= International Pentecostal Holiness Church (Africa) =

African-initiated church in South Africa

The International Pentecost Holiness Church (or IPHC) is the largest African-initiated church in South Africa. The church was founded in Meadowlands, Soweto, in 1962 by Frederick S Modise. The church's headquarters is now at Silo Ntlokgolo in Zuurbekom; visitors were encouraged to make a monthly pilgrimage to Silo.

== Infighting ==
When IPHC’s founder and leader, Frederick Samuel Modise, died on 21 September 1998, his only son, Glayton Modise, then took over leadership of the wealthy mega-church until his death on 9 February 2016. Glayton left an intestate will of about R400 million in luxury cars, properties, investments, and cash, and Michael Sandlana, reportedly Modise's son out of wedlock, took over the reins of the church and was appointed IPHC church leader. Glayton’s two sons, Tshepiso Modise and Leonard Modise, and others in the church have been battling it out for control of the church ever since then.

On 11 July 2020, five people died when faction church members attacked each other, prompting the Commission for the Promotion and Protection of the Rights of Cultural, Religious, and Linguistic Communities (CRL Rights Commission) to intervene. Police arrested more than 40 suspects on the day, including six people who were taken to hospital. Among those arrested were police officers, soldiers, metro police, and Correctional Services Department members. More than 34 firearms, including five rifles, 16 shotguns, and 13 pistols, were also seized.
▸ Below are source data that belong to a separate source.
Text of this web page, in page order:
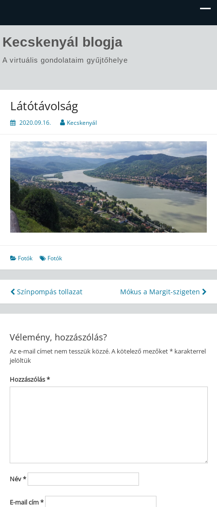
Kecskenyál blogja
A virtuális gondolataim gyűjtőhelye
Látótávolság
2020.09.16. Kecskenyál
Fotók Fotók
Bejegyzés
navigáció
Színpompás tollazat Mókus a Margit-szigeten
Vélemény, hozzászólás?
Az e-mail címet nem tesszük közzé.A kötelező mezőket*karakterrel
jelöltük
Hozzászólás*
Név*
E-mail cím*
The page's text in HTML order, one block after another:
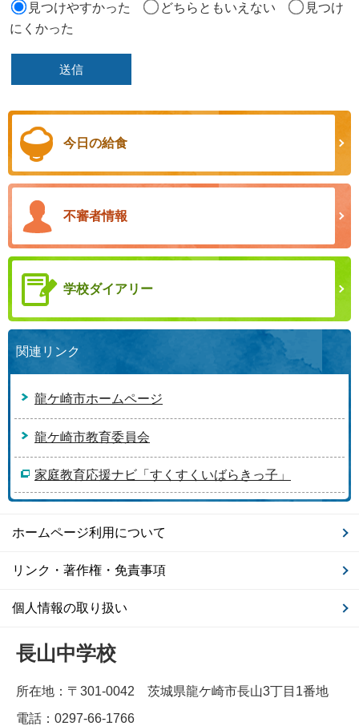
見つけやすかった
どちらともいえない
見つけ
にくかった
今日の給食
不審者情報
学校ダイアリー
関連リンク
龍ケ崎市ホームページ
龍ケ崎市教育委員会
家庭教育応援ナビ「すくすくいばらきっ子」
ホームページ利用について
リンク・著作権・免責事項
個人情報の取り扱い
長山中学校
所在地：〒301-0042 茨城県龍ケ崎市長山3丁目1番地
電話：0297-66-1766
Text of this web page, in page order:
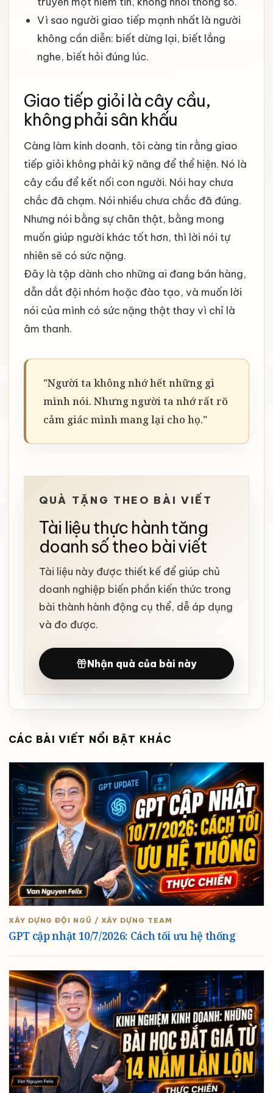
Vì sao người giao tiếp mạnh nhất là người
không cần diễn: biết dừng lại, biết lắng
nghe, biết hỏi đúng lúc.
Giao tiếp giỏi là cây cầu,
không phải sân khấu
Càng làm kinh doanh, tôi càng tin rằng giao
tiếp giỏi không phải kỹ năng để thể hiện. Nó là
cây cầu để kết nối con người. Nói hay chưa
chắc đã chạm. Nói nhiều chưa chắc đã đúng.
Nhưng nói bằng sự chân thật, bằng mong
muốn giúp người khác tốt hơn, thì lời nói tự
nhiên sẽ có sức nặng.
Đây là tập dành cho những ai đang bán hàng,
dẫn dắt đội nhóm hoặc đào tạo, và muốn lời
nói của mình có sức nặng thật thay vì chỉ là
âm thanh.
"Người ta không nhớ hết những gì
mình nói. Nhưng người ta nhớ rất rõ
cảm giác mình mang lại cho họ."
QUÀ TẶNG THEO BÀI VIẾT
Tài liệu thực hành tăng
doanh số theo bài viết
Tài liệu này được thiết kế để giúp chủ
doanh nghiệp biến phần kiến thức trong
bài thành hành động cụ thể, dễ áp dụng
và đo được.
Nhận quà của bài này
CÁC BÀI VIẾT NỔI BẬT KHÁC
XÂY DỰNG ĐỘI NGŨ / XÂY DỰNG TEAM
GPT cập nhật 10/7/2026: Cách tối ưu hệ thống
MKTBANLE
© MKTBANLE 2026. All Rights Reserved
Chăm Sóc Khách Hàng
Văn Nguyễn Là Ai?
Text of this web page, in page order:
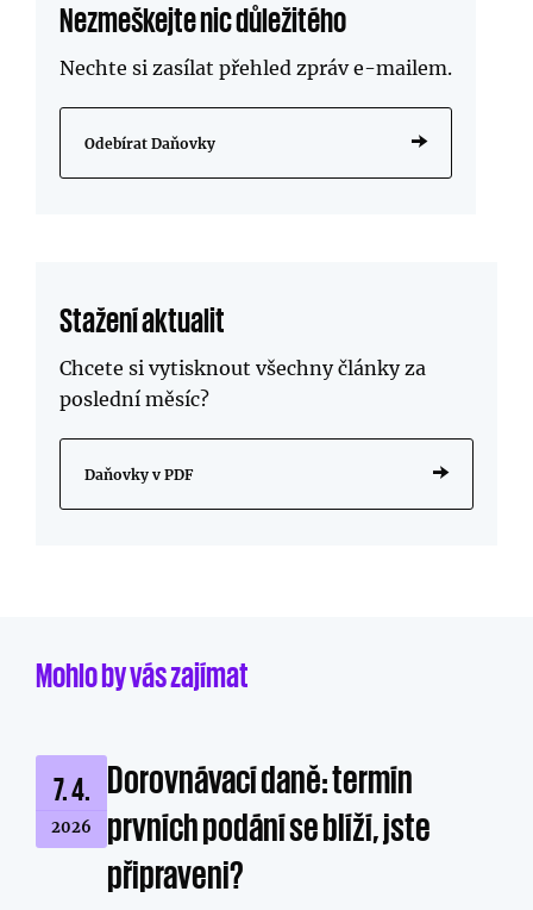
Nezmeškejte nic důležitého
Nechte si zasílat přehled zpráve-mailem.
Odebírat Daňovky
Stažení aktualit
Chcete si vytisknout všechny články za
poslední měsíc?
Daňovky v PDF
Mohlo by vás zajímat
7. 4.
2026
Dorovnávací daně: termín
prvních podání se blíží, jste
připraveni?

The commission found that four groups in the church are fighting for control of the assets and that the lack of a clear succession plan in the church is one of the main contributing factors of the conflict.

=== Arrests ===
In November 2025, Portia Phahlane, her son Kagiso, Vusi Ndala and Michael Sandlana, the leader of one faction of the International Pentecostal Holiness Church, appeared at the Pretoria specialized commercial crimes court on charges of corruption and money laundering. Portia Phahlane, the Pretoria High Court judge, was accused of accepting a bribe to make a favorable ruling in a long-standing church succession battle. According to the National Prosecuting Authority, between 2021 and 2022 payments amounting to about R2.4 million were allegedly made to Judge Phahlane.